A target will only be run if the target has dependencies that are newer than it (assuming the target is not specified under .PHONY. When using a target, make compares the timestamp of the target against the timestamps of the dependencies. If any of the dependencies have a newer timestamp than the target, make will run the commands for that target again. If the target is newer, no commands for that rule will be run.

An example from the Makefile below is:

server: server.c shared.o 
	$(CC) $(CFLAGS) shared.o server.c -o server

This rule will compile a binary called server. This depends on two files, one of which has a rule defined for it elsewhere in the Makefile.

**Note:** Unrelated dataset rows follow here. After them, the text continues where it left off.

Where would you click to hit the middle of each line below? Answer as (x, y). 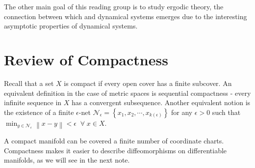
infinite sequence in (33, 102)
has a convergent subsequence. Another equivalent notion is (161, 102)
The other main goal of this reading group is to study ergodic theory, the (114, 6)
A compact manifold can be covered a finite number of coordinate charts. (114, 141)
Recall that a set (29, 83)
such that (226, 112)
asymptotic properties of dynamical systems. (71, 26)
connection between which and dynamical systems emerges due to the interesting (126, 16)
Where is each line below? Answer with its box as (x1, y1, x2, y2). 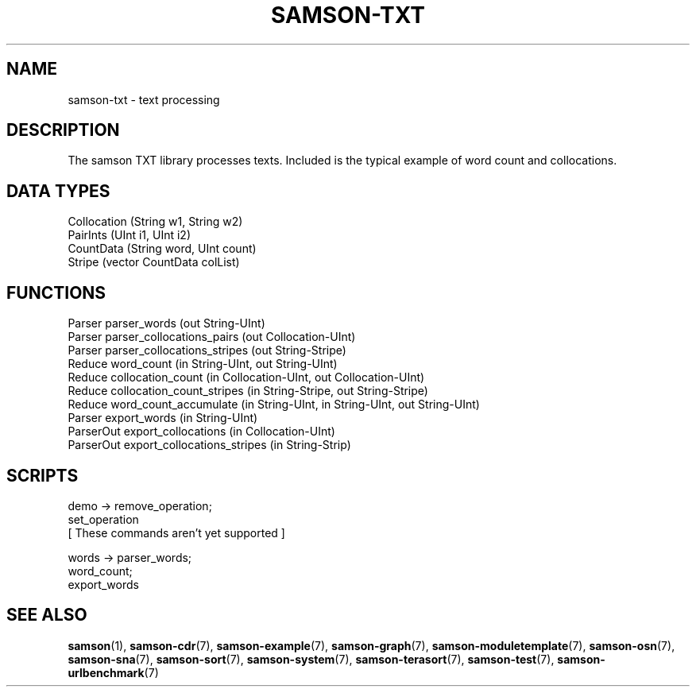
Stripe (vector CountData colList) (68, 255, 240, 269)
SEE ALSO (6, 605, 87, 625)
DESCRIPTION (6, 120, 120, 141)
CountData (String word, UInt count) (68, 242, 257, 256)
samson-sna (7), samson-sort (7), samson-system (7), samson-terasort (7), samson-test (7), (68, 652, 555, 666)
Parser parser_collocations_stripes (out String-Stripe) (68, 343, 346, 358)
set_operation (68, 512, 139, 526)
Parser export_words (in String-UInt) (68, 411, 258, 425)
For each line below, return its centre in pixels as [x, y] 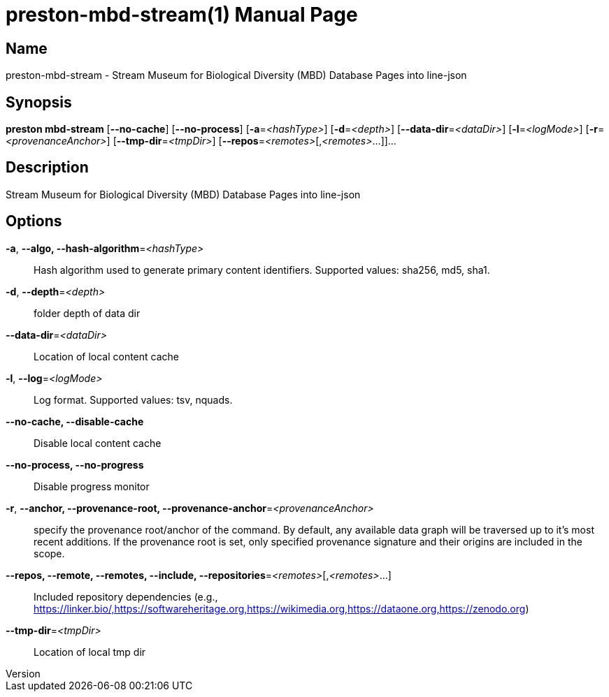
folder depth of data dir [87, 313]
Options [34, 221]
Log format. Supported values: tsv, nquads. [133, 399]
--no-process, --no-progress [75, 464]
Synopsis [39, 102]
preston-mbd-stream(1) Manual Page [182, 15]
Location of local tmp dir [90, 652]
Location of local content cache [106, 356]
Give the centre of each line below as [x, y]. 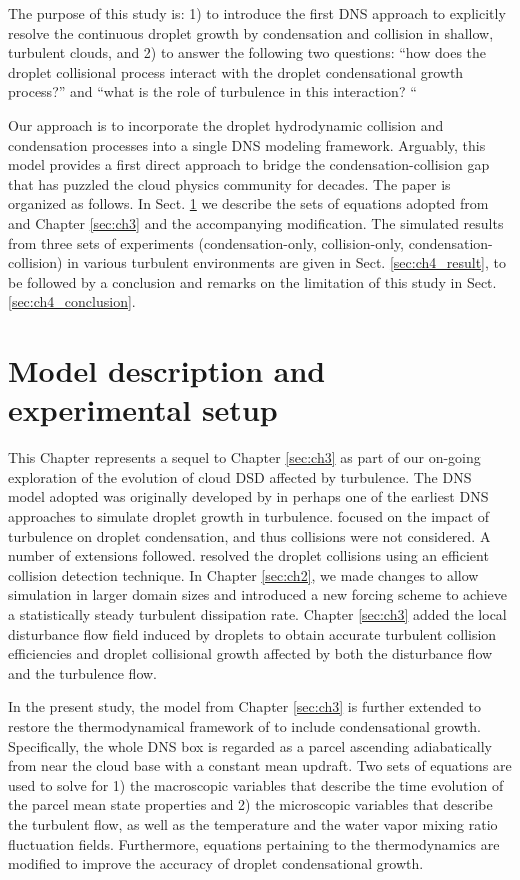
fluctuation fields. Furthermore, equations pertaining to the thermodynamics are [254, 843]
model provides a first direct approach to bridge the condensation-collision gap [249, 164]
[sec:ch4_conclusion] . [72, 301]
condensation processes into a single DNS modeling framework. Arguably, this [247, 144]
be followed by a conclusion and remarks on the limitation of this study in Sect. [252, 281]
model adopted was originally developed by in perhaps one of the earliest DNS [248, 496]
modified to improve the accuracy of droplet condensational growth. [216, 863]
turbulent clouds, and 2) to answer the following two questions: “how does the [247, 52]
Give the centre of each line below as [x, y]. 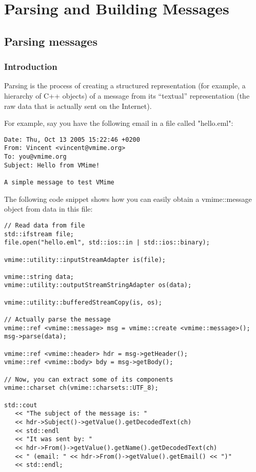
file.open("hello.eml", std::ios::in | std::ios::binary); [107, 243]
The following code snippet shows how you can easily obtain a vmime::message [128, 199]
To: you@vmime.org [35, 157]
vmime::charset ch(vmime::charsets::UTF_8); [81, 388]
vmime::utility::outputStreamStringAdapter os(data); [98, 285]
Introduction [31, 67]
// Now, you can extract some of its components [89, 379]
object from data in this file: [48, 209]
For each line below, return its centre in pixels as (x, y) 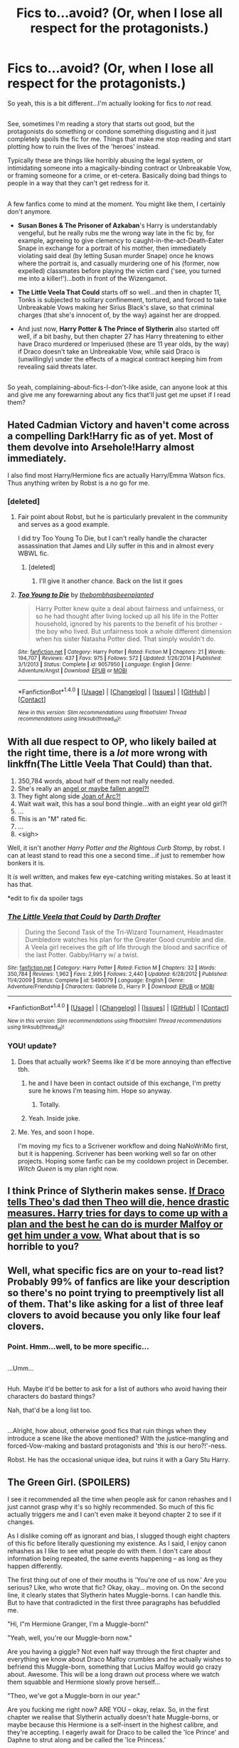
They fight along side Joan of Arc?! (69, 796)
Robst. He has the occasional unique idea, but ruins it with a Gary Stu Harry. (118, 1460)
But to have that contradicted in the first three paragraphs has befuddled (114, 1603)
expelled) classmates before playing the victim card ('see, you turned (119, 271)
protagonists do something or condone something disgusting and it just (112, 132)
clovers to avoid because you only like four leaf (114, 1316)
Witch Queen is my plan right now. (68, 1168)
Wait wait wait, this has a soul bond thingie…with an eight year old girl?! (122, 804)
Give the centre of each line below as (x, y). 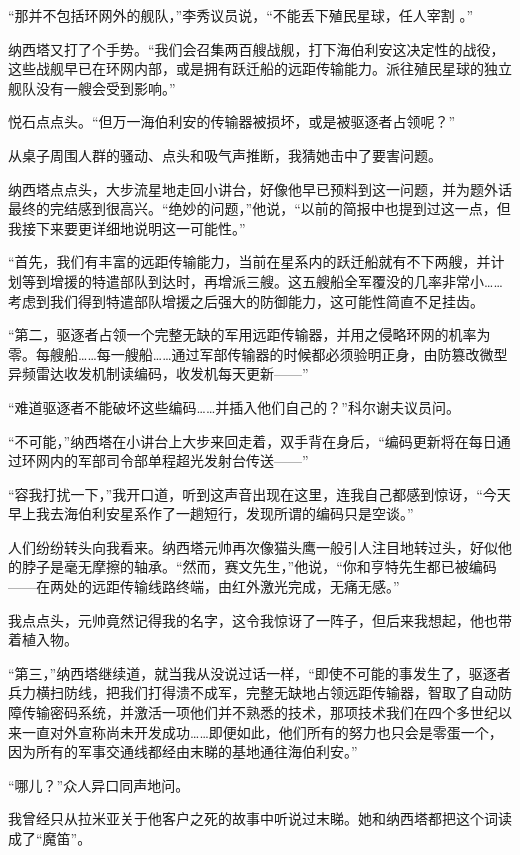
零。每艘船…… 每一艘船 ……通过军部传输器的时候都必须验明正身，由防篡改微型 (258, 353)
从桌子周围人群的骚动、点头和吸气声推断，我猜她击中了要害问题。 (225, 154)
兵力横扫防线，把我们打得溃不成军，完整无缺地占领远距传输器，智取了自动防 (260, 692)
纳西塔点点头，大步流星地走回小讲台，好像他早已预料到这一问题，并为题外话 (260, 188)
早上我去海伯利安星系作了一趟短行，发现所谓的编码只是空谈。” (211, 513)
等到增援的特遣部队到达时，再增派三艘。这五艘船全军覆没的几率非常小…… (262, 280)
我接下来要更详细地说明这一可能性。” (127, 227)
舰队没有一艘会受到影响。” (92, 87)
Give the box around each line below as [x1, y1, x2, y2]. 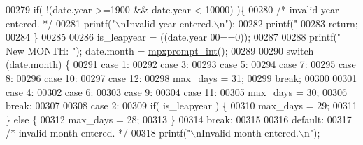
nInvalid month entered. [196, 125, 299, 140]
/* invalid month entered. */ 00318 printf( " [6, 125, 191, 140]
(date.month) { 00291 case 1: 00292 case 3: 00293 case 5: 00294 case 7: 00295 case [6, 57, 356, 71]
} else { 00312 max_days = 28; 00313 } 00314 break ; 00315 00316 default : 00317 [6, 111, 352, 126]
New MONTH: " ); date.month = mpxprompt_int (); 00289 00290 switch [6, 43, 314, 57]
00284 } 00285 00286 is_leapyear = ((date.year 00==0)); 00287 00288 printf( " [6, 29, 341, 44]
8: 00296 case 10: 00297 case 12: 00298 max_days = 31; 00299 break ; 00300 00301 [6, 70, 357, 85]
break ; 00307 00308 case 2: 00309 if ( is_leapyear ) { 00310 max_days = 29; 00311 [6, 98, 357, 113]
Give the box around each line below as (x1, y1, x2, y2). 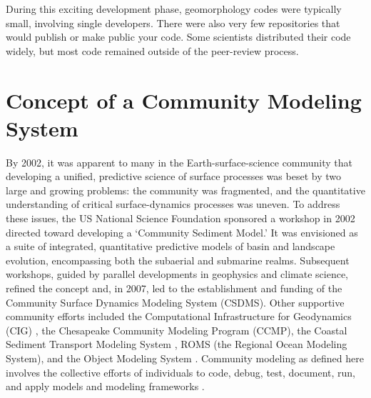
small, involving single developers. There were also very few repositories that (6, 15, 340, 30)
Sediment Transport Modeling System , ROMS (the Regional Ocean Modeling (6, 337, 347, 352)
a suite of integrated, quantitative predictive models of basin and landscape (6, 239, 335, 254)
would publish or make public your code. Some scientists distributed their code (6, 29, 351, 44)
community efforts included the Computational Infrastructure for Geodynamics (6, 309, 352, 324)
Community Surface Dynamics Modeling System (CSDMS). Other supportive (6, 294, 345, 309)
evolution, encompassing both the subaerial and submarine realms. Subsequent (6, 252, 350, 267)
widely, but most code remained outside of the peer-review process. (6, 43, 299, 58)

When make runs this rule, it will work out that shared.o has its own rule, and will then go about checking its dependencies to find out if its rule needs to be run before running the server rule.

By default, when you run make, it will look at the first rule in the Makefile and any rules that it depends on. If you want to use a different rule as your default, or to ensure make always uses the correct rule as the default, include a .DEFAULT rule in your Makefile.

Variables

Make supports variables that have a similar syntax to Bash variables. Some common variables are

CC: specifies the compiler, such as gcc, g++ or clang,
CFLAGS: specifies compilation flags, and
LDFLAGS: specifies linker flags.

Variables are set like so: CC = gcc. The value of a variable can be used in rules by prepending a dollar sign ($) and wrapping the variable name in parentheses (although single-letter variables do not require parentheses), like so: $(CC)

Example Makefile

The following is an example Makefile. It will compile two programs, server and client. There is also a shared object that is compiled and linked in to both of these binaries, shared.o. There is also a special debug rule, which updates the flags for compilation before running all of the rules for the binaries listed in the TARGETS variable.

CC = gcc
CFLAGS = -Wall -pedantic -std=gnu99
DEBUG = -g
TARGETS = server client

# Mark the default target to run (otherwise make will select the first target in the file)
.DEFAULT: all
# Mark targets as not generating output files (ensure the targets will always run)
.PHONY: all debug clean

all: $(TARGETS)

# A debug target to update flags before cleaning and compiling all targets
debug: CFLAGS += $(DEBUG)
debug: clean $(TARGETS)

# Create a shared object for inclusion in our programs
shared.o: shared.c shared.h
	$(CC) $(CFLAGS) -c shared.c -o shared.o

server: server.c shared.o
	$(CC) $(CFLAGS) shared.o server.c -o server

client: client.c shared.o
	$(CC) $(CFLAGS) shared.o client.c -o client

# Clean up our directory - remove objects and binaries
clean:
	rm -f $(TARGETS) *.o

Pointers

Pointers are a part of the C programming language that are very useful, but can be confusing when starting off learning C.

Pointer fun with Binky

A good resource to learn about pointers is Pointer fun with Binky. This is a video developed by Stanford University for their Computer Science Library. There are also some resources that accompany the video which may be of use.